To include the SCI interface in a stripe-group pool, set its STRIPE value to 1. To exclude an interface from the pool, specify 0. Up to four SCI network interface cards per node can be configured for stripe-group membership.
When a message is submitted for transmission over the SCI network, an MPI protocol module distributes the message over as many SCI network interfaces as are available.
Stripe-group membership is made optional so you can reserve some SCI network bandwidth for non-striped use. To do so, simply set STRIPE = 0 on the SCI network interface(s) you wish to reserve in this way.
This column identifies the communication protocol used by the interface. The scirsm interface employs the RSM (Remote Shared Memory) protocol. The others in the default list all use TCP (Transmission Control Protocol).
If you add a network interface of a type not represented in the hpc.conf template, you will need to specify the type of protocol the new interface uses.
This is a placeholder column. Its contents are not used at this time.
This is a placeholder column. Its contents are not used at this time.
The MPIOptions section provides a set of options that control MPI communication behavior in ways that are likely to affect message-passing performance. It contains two templates with predefined option settings. These templates are shown in Example 3-5 and are discussed below.
General-Purpose, Multiuser Template - The first template in the MPIOptions section is designed for general-purpose use at times when multiple message-passing jobs will be running concurrently.
Performance Template - The second template is designed to maximize the performance of message-passing jobs when only one job is allowed to run at a time.
The first line of each template contains the phrase "Queue=xxxx." This is because the queue-based LSF workload manager runtime environment also uses this hpc.conf file.
The options in the general-purpose template are the same as the default settings for the Sun MPI library. In other words, you do not have to uncomment the general-purpose template to have its option values be in effect. This template is provided in the MPIOptions section so you can see what options are most beneficial when operating in a multiuser mode.

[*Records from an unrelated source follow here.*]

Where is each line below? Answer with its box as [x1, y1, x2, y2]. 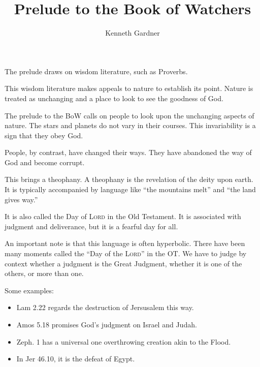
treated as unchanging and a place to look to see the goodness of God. [5, 93, 223, 103]
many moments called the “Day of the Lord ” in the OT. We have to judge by [5, 248, 247, 259]
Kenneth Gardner [105, 27, 160, 38]
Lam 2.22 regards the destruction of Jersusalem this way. [16, 302, 194, 313]
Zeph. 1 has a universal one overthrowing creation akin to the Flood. [16, 336, 231, 347]
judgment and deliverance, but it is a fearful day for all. [5, 221, 178, 231]
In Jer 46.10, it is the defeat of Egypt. [16, 353, 135, 364]
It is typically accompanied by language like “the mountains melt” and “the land [5, 184, 256, 195]
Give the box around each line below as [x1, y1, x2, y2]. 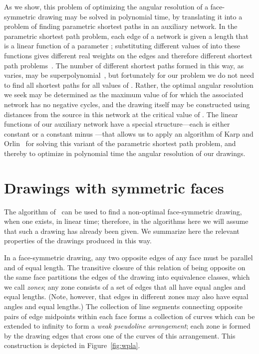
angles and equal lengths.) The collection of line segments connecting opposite [4, 301, 243, 311]
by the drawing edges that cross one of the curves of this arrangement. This [4, 330, 236, 341]
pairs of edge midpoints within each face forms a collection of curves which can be [4, 311, 255, 321]
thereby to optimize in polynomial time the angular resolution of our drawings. [4, 148, 246, 158]
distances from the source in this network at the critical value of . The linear [4, 109, 238, 119]
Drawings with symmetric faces [4, 177, 224, 197]
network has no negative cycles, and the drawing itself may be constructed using [4, 99, 250, 109]
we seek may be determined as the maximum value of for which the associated [4, 89, 244, 100]
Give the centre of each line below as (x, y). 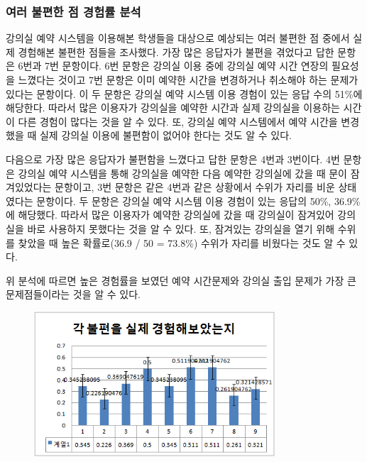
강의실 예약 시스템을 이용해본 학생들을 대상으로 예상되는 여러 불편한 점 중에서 (178, 38)
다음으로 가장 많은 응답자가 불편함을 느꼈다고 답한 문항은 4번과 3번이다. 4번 (173, 159)
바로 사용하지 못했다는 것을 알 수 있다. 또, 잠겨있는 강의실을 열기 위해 (181, 228)
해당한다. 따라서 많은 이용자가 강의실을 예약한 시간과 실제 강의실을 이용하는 (173, 108)
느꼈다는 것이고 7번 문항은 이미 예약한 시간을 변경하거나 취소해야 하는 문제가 (188, 79)
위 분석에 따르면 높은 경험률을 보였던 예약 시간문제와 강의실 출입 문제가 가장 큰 (181, 280)
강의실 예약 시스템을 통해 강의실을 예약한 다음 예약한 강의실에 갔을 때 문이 (182, 173)
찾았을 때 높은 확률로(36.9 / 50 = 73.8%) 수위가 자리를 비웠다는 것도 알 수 (182, 242)
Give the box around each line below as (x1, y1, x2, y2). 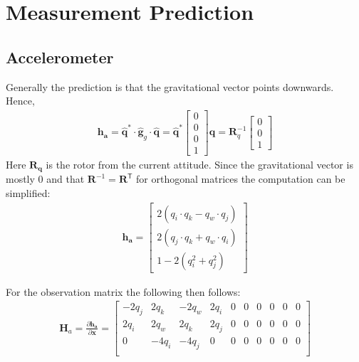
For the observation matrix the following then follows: (6, 284, 241, 299)
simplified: (6, 185, 51, 200)
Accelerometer (6, 46, 114, 68)
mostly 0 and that (6, 171, 85, 186)
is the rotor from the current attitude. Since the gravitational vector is (46, 156, 353, 171)
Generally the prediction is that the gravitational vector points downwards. (6, 79, 334, 94)
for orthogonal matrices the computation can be (136, 171, 345, 186)
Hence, (6, 93, 35, 108)
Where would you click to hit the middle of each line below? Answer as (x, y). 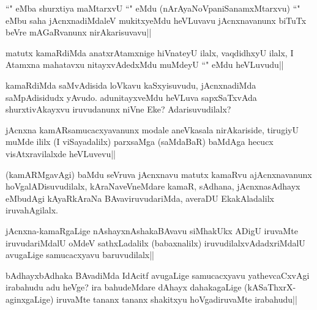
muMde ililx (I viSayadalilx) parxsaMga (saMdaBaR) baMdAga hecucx (140, 142)
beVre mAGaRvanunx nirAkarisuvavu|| (79, 32)
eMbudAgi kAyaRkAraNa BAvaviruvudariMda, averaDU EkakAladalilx (140, 198)
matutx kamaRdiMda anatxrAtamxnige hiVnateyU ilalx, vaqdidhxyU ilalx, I (150, 52)
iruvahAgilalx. (32, 210)
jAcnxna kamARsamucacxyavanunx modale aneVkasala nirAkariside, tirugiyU (152, 129)
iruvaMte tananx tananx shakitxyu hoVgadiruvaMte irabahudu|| (177, 299)
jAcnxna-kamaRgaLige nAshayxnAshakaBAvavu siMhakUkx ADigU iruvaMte (152, 230)
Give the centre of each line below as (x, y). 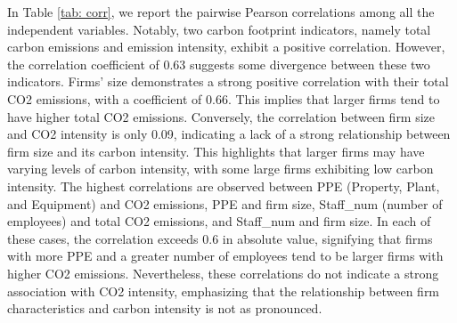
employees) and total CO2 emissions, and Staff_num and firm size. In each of (219, 221)
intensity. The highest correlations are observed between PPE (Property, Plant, (224, 186)
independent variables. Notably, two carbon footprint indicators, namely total (219, 29)
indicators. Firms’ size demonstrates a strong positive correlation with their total (228, 81)
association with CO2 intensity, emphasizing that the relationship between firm (224, 291)
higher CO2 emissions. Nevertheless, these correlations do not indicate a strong (223, 273)
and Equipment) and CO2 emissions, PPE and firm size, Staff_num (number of (225, 203)
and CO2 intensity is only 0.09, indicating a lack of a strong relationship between (229, 134)

# Following is an example of the options that affect the runtime # environment of the MPI library. The listings below are identical # to the default settings of the library. The "queue=hpc" phrase # makes it an LSF-specific entry, and only for the queue named hpc. # These options are a good choice for a multiuser queue. To be # recognized by CRE, the "Queue=hpc" needs to be removed. # # Begin MPIOptions queue=hpc # coscheduling avail # pbind avail # spindtimeout 1000 # progressadjust on # spin off # # shm_numpostbox 16 # shm_shortmsgsize 256 # rsm_numpostbox 15 # rsm_shortmsgsize 401 # rsm_maxstripe 2 # End MPIOptions # The listing below is a good choice when trying to get maximum # performance out of MPI jobs that are running in a queue that # allows only one job to run at a time. # # Begin MPIOptions Queue=performance # coscheduling off # spin on # End MPIOptions |
If you want to use the performance template, do the following:
Delete the "Queue=performance" phrase from the Begin MPIOptions line.
Delete the comment character (#) from the beginning of each line of the performance template, including the Begin MPIOptions and End MPIOptions lines.
The resulting template should appear as follows:
Begin MPIOptions coscheduling off spin on End MPIOptions
When you have finished editing hpc.conf, update the CRE database with the new information. To do this, restart the CRE master and nodal daemons as follows:
# /etc/init.d/sunhpc.cre_master start# /etc/init.d/sunhp.cre_node start
The nodal daemons must be restarted on all the nodes in the cluster, including the master node.